[Opening Supplied data section]

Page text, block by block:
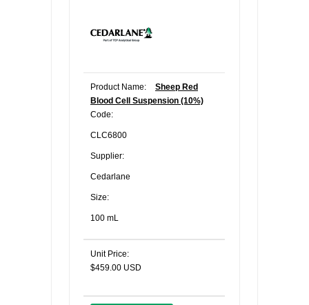
Product Name:
Sheep Red
Blood Cell Suspension (10%)
Code:
CLC6800
Supplier:
Cedarlane
Size:
100 mL
Unit Price:
$459.00 USD
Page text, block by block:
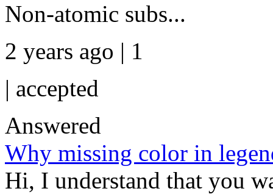
Non-atomic subs...
2 years ago | 1
| accepted
Answered
Why missing color in
Hi, I understand that you
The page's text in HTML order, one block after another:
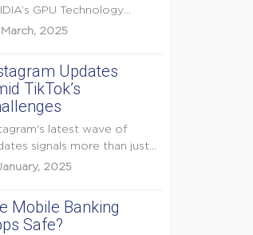
GPU Technology
(GTC) 2025 is one
2025
Updates
TikTok’s
latest wave of
signals more than just
enhancements — it's...
2025
Mobile Banking
Safe?
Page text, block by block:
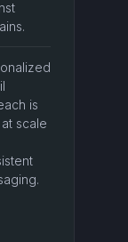
is
scale
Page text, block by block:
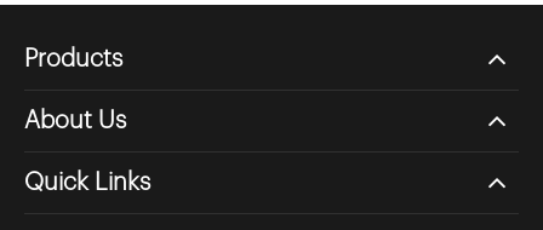
Products
About Us
Quick Links
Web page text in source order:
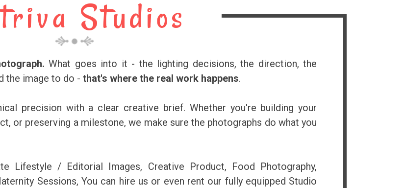
Studios
What goes into it - the lighting decisions, the direction, the
the image to do - that's where the real work happens.
precision with a clear creative brief. Whether you're building your
or preserving a milestone, we make sure the photographs do what you
Lifestyle / Editorial Images, Creative Product, Food Photography,
Sessions, You can hire us or even rent our fully equipped Studio
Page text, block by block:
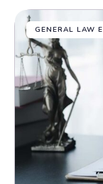
GENERAL LAW
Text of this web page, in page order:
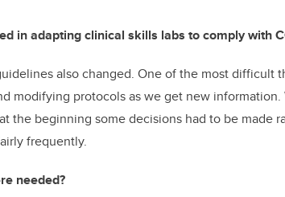
in adapting clinical skills labs to comply with
also changed. One of the most difficult
modifying protocols as we get new
the beginning some decisions had to be made
frequently.
needed?
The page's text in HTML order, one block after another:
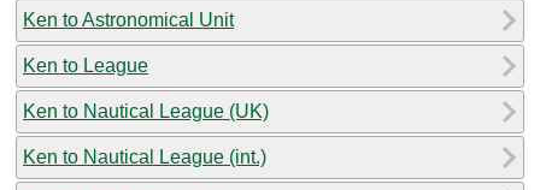
Ken to Astronomical Unit
Ken to League
Ken to Nautical League (UK)
Ken to Nautical League (int.)
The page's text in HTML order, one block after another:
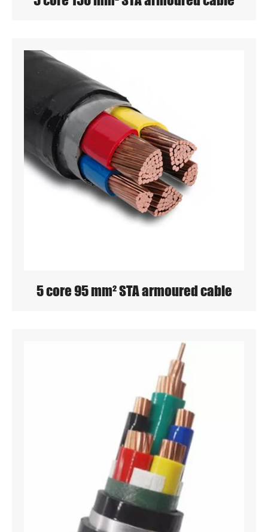
5 core 95 mm² STA armoured cable
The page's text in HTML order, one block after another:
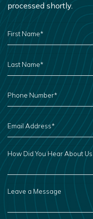
processed shortly.
FIRST
NAME
*
NAME
*
PHONE
NUMBER
EMAIL
ADDRESS
*
HOW
DID
HEAR
ABOUT
A
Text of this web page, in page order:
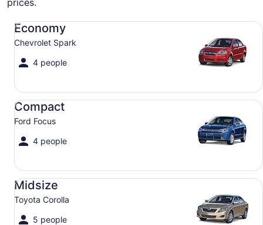
prices.
Economy
Chevrolet Spark
4 people
Economy Chevrolet Spark
Compact
Ford Focus
4 people
Compact Ford Focus
Midsize
Toyota Corolla
5 people
Midsize Toyota Corolla
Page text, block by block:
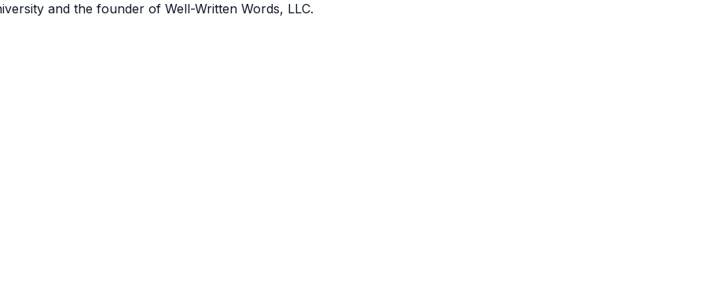
and the founder of Well-Written Words, LLC.
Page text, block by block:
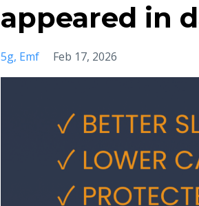
appeared in
5g Emf Feb 17, 2026

[Closing Supplied data section]

[Activity] Give back the listing exactly, with the pictures removed.

[Exercise answer]
Page text, block by block:
Product Name:
Sheep Red
Blood Cell Suspension (10%)
Code:
CLC6800
Supplier:
Cedarlane
Size:
100 mL
Unit Price:
$459.00 USD
Page text, block by block:
Non-atomic subs...
2 years ago | 1
| accepted
Answered
Why missing color in
Hi, I understand that you
The page's text in HTML order, one block after another:
GPU Technology
(GTC) 2025 is one
2025
Updates
TikTok’s
latest wave of
signals more than just
enhancements — it's...
2025
Mobile Banking
Safe?
Page text, block by block:
is
scale
Page text, block by block:
Products
About Us
Quick Links
Web page text in source order:
Studios
What goes into it - the lighting decisions, the direction, the
the image to do - that's where the real work happens.
precision with a clear creative brief. Whether you're building your
or preserving a milestone, we make sure the photographs do what you
Lifestyle / Editorial Images, Creative Product, Food Photography,
Sessions, You can hire us or even rent our fully equipped Studio
Page text, block by block:
GENERAL LAW
Text of this web page, in page order:
in adapting clinical skills labs to comply with
also changed. One of the most difficult
modifying protocols as we get new
the beginning some decisions had to be made
frequently.
needed?
The page's text in HTML order, one block after another:
Ken to Astronomical Unit
Ken to League
Ken to Nautical League (UK)
Ken to Nautical League (int.)
The page's text in HTML order, one block after another:
5 core 95 mm² STA armoured cable
The page's text in HTML order, one block after another:
processed shortly.
FIRST
NAME
*
NAME
*
PHONE
NUMBER
EMAIL
ADDRESS
*
HOW
DID
HEAR
ABOUT
A
Text of this web page, in page order:
prices.
Economy
Chevrolet Spark
4 people
Economy Chevrolet Spark
Compact
Ford Focus
4 people
Compact Ford Focus
Midsize
Toyota Corolla
5 people
Midsize Toyota Corolla
Page text, block by block:
and the founder of Well-Written Words, LLC.
Page text, block by block:
appeared in
5g Emf Feb 17, 2026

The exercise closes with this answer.